We first heard about it almost two years ago as Superheroes: A Never-Ending Battle debuted at the 2011 New York Comic Con. But what we saw then focused only on the years 1938 to 1954. On October 15th 2013, PBS will be running the full documentary over a three hour block (8pm to 10pm) that they are calling “Superhero Night”.
The documentary is broken into three parts (including the one shown at the convention) and is narrated by Liev Schrieber (X-Men Origins: Wolverine, Ray Donovan) and is produced/directed by Michael Kantor (Broadway: The American Musical; Make ‘Em Laugh: The Funny Business Of America) and includes interviews from interviews from Stan Lee; actors Adam West (Batman) and Lynda Carter (Wonder Woman); Geoff Johns (Chief Creative Officer, DC Comics), Jeph Loeb (Head of Television for Marvel Entertainment); Pulitzer Prize-winning author Michael Chabon (The Amazing Adventures of Kavalier & Clay) and cartoonist/author Jules Feiffer (the long-running strip Feiffer), as well as appearances by the late comic book icons Joe Simon (co-creator of Captain America) and Jerry Robinson (who helped create the Joker).

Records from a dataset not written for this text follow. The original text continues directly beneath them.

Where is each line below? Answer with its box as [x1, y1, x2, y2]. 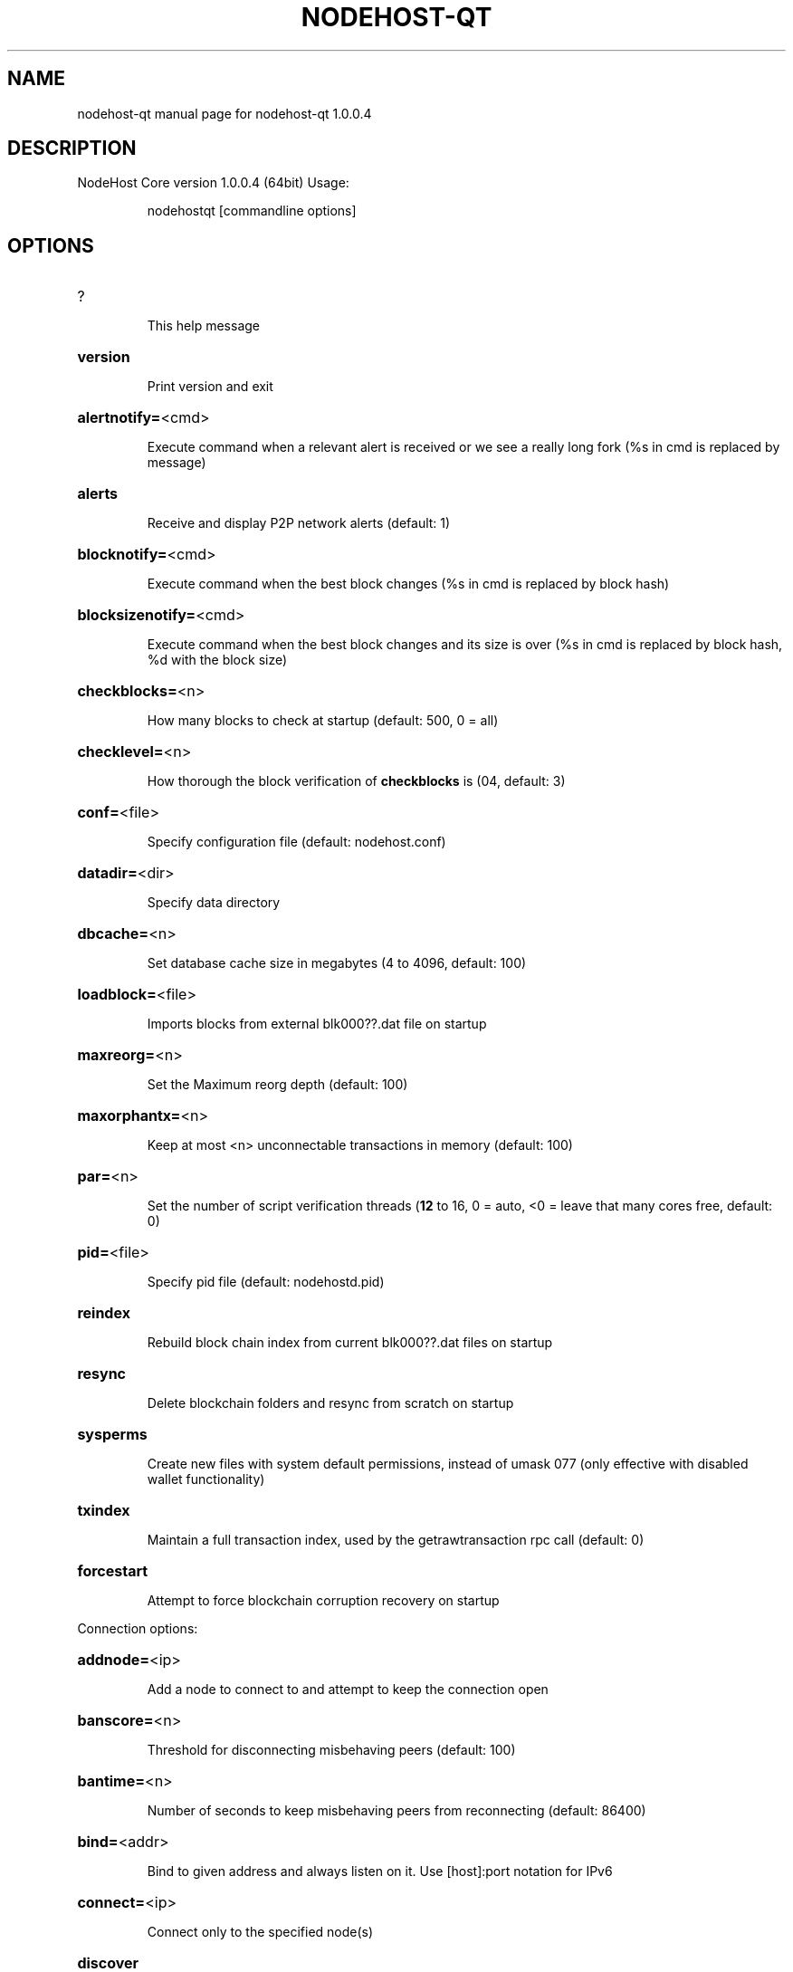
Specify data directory [147, 895, 281, 911]
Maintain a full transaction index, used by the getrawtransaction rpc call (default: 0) [147, 1532, 645, 1548]
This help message [147, 318, 260, 334]
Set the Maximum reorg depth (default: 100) [147, 1077, 408, 1093]
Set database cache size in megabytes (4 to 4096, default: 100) [147, 955, 527, 972]
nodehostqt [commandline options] [147, 203, 357, 219]
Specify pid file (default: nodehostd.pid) [147, 1274, 385, 1290]
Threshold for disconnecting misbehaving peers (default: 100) [147, 1742, 516, 1758]

The show is broken into three one-hour segments covering different eras of comics and are described as follows:
PART ONE, 8 PM: Truth, Justice, and the American Way (1938-1958)
During the Depression, the popularity of dozens of superhero characters opens the door for a new generation of artists and writers. World War II creates a patriotic fervor for star-spangled adventurers to represent the American spirit at war and on the home front, but in the 1950s, superheroes are caught in the fire of government scrutiny and regulation. When the thrilling Adventures of Superman is broadcast on the new medium of television, America’s first and greatest superhero leads the entire comic book industry to renewed strength.
PART TWO, 9 PM: Great Power, Great Responsibility (1959-1977)
In the 1960s, a new breed of superhero emerges in the pages of Marvel Comics, inspired by the age of atomic energy and space travel and, in turn, inspiring the pop culture and pop artists of the time. Spider-Man, the Hulk and others are the first to have “problems” with which an adult audience can identify, and contemporary social issues make their way into comic books. Black powerhouses such as the Black Panther and Luke Cage appear on the scene, and the pages of Green Lantern/Green Arrow explode with relevant storylines as comic books are forced to confront the reality of an increasingly complex world.
PART THREE, 10 PM A Hero Can Be Anyone (1978-Present)
Modern enthusiasm for superheroes has been embraced in all forms of media and by all demographics, beginning with the historic Superman movie featuring Christopher Reeve as the Man of Steel. In 1986, Batman is overhauled as The Dark Knight to reflect the nocturnal underside of his character, and Watchmen bring new sophistication to comic book narratives, illuminating a violent and politicized world. In the burgeoning new millennium, superheroes have taken over popular culture with feature films, television shows and video games complementing a new generation of web-based comics that bring superhero adventures to every corner of the world.
Also interviewed for the documentary: artist Neal Adams, Ed Catto (Bonfire Agency), writer Chris Claremont, writer Gerry Conway, writer Paul Dini, writer Mark Evanier, writer and editor Danny Fingeroth, historian William Foster, artist Ramona Fradon, artist Irwin Hasen, the late artist Carmine Infantino, writer and artist Phil Jiminez, writer Gerard Jones, publisher Jenette Kahn, the late artist Joe Kubert, artist and co-publisher of DC Comics Jim Lee, former comic store owner Mike Malve, artist/writer Todd McFarlane, screenwriter Ashley Miller, writer Grant Morrison, writer Gary Phillips, writer/editor Denny O’Neil, writer Trina Robbins, chief creative officer of Marvel Entertainment Joe Quesada, casting director Andrea Romano, artist/designer Arlen Schumer, writer Louise Simonson, writer/artist Walt Simonson, Man of Steel director Zack Snyder, artist/writer Jim Steranko, writer J. Michael Straczynski, colorist Christina Strain, writer/editor Mark Waid, writer/editor Len Wein, writer Marv Wolfman and author Bradford Wright.
There will also be a new book hitting stands on October 1st called Superheroes!; Capes, Cowls And The Creation Of The Comic Book Culture written by the documentary co-writers Kantor and Laurence Maslon. The companion volume tells the story of the superhero in American pop culture, with interviews, character biographies and more than 500 illustrations.
It will be interesting to see what changes were made to the initial segment that debuted in New York to the one that airs this October. If nothing else, it gained 4 years of coverage in the two years since it was scene.